:: How to complete this task ::
Give back the full listing exactly, setting the pictures aside.

:: Task material ::
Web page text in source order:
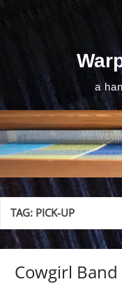
a
TAG: PICK-UP
Cowgirl
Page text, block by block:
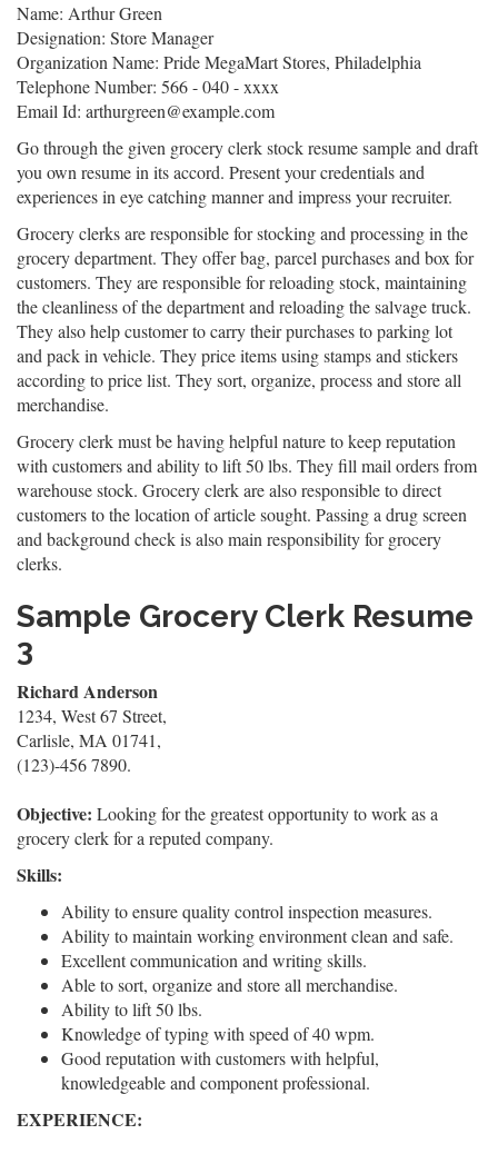
Name: Arthur Green
Designation: Store Manager
Organization Name: Pride MegaMart Stores, Philadelphia
Telephone Number: 566 - 040 - xxxx
Email Id: arthurgreen@example.com
Go through the given grocery clerk stock resume sample and draft
you own resume in its accord. Present your credentials and
experiences in eye catching manner and impress your recruiter.
Grocery clerks are responsible for stocking and processing in the
grocery department. They offer bag, parcel purchases and box for
customers. They are responsible for reloading stock, maintaining
the cleanliness of the department and reloading the salvage truck.
They also help customer to carry their purchases to parking lot
and pack in vehicle. They price items using stamps and stickers
according to price list. They sort, organize, process and store all
merchandise.
Grocery clerk must be having helpful nature to keep reputation
with customers and ability to lift 50 lbs. They fill mail orders from
warehouse stock. Grocery clerk are also responsible to direct
customers to the location of article sought. Passing a drug screen
and background check is also main responsibility for grocery
clerks.
Sample Grocery Clerk Resume
3
Richard Anderson
1234, West 67 Street,
Carlisle, MA 01741,
(123)-456 7890.
Objective: Looking for the greatest opportunity to work as a
grocery clerk for a reputed company.
Skills:
Ability to ensure quality control inspection measures.
Ability to maintain working environment clean and safe.
Excellent communication and writing skills.
Able to sort, organize and store all merchandise.
Ability to lift 50 lbs.
Knowledge of typing with speed of 40 wpm.
Good reputation with customers with helpful,
knowledgeable and component professional.
EXPERIENCE:

:: Task response ::
Web page text in source order:
a
TAG: PICK-UP
Cowgirl
Page text, block by block:
Name: Arthur Green
Designation: Store Manager
Organization Name: Pride MegaMart Stores, Philadelphia
Telephone Number: 566 - 040 - xxxx
Email Id: arthurgreen@example.com
Go through the given grocery clerk stock resume sample and draft
you own resume in its accord. Present your credentials and
experiences in eye catching manner and impress your recruiter.
Grocery clerks are responsible for stocking and processing in the
grocery department. They offer bag, parcel purchases and box for
customers. They are responsible for reloading stock, maintaining
the cleanliness of the department and reloading the salvage truck.
They also help customer to carry their purchases to parking lot
and pack in vehicle. They price items using stamps and stickers
according to price list. They sort, organize, process and store all
merchandise.
Grocery clerk must be having helpful nature to keep reputation
with customers and ability to lift 50 lbs. They fill mail orders from
warehouse stock. Grocery clerk are also responsible to direct
customers to the location of article sought. Passing a drug screen
and background check is also main responsibility for grocery
clerks.
Sample Grocery Clerk Resume
3
Richard Anderson
1234, West 67 Street,
Carlisle, MA 01741,
(123)-456 7890.
Objective: Looking for the greatest opportunity to work as a
grocery clerk for a reputed company.
Skills:
Ability to ensure quality control inspection measures.
Ability to maintain working environment clean and safe.
Excellent communication and writing skills.
Able to sort, organize and store all merchandise.
Ability to lift 50 lbs.
Knowledge of typing with speed of 40 wpm.
Good reputation with customers with helpful,
knowledgeable and component professional.
EXPERIENCE:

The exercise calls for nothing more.